►
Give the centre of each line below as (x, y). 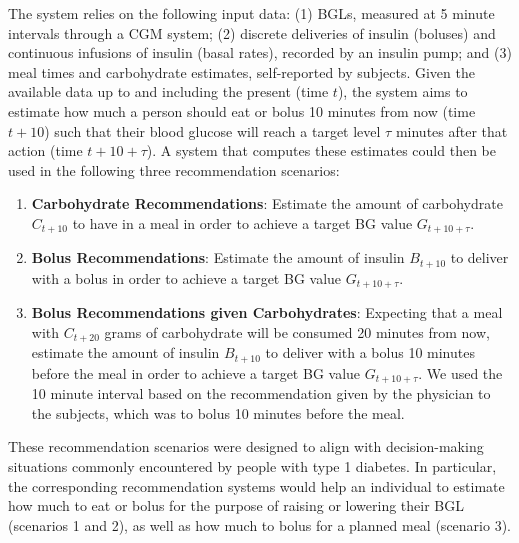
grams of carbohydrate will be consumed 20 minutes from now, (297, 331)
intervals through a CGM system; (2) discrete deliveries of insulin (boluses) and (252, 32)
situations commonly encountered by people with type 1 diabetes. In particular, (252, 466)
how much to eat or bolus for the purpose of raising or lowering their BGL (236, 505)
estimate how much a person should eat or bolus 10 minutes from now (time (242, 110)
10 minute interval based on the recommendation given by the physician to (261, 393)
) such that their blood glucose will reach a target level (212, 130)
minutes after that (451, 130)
◄
§ **EXERCISE PROMPT**:
Using the material above, return every line exactly as it appears, minus the pictures.

§ **WRITTEN SOLUTION**:
Give the centre of each line below as (x, y). 
grams of carbohydrate will be consumed 20 minutes from now, (297, 331)
intervals through a CGM system; (2) discrete deliveries of insulin (boluses) and (252, 32)
situations commonly encountered by people with type 1 diabetes. In particular, (252, 466)
how much to eat or bolus for the purpose of raising or lowering their BGL (236, 505)
estimate how much a person should eat or bolus 10 minutes from now (time (242, 110)
10 minute interval based on the recommendation given by the physician to (261, 393)
) such that their blood glucose will reach a target level (212, 130)
minutes after that (451, 130)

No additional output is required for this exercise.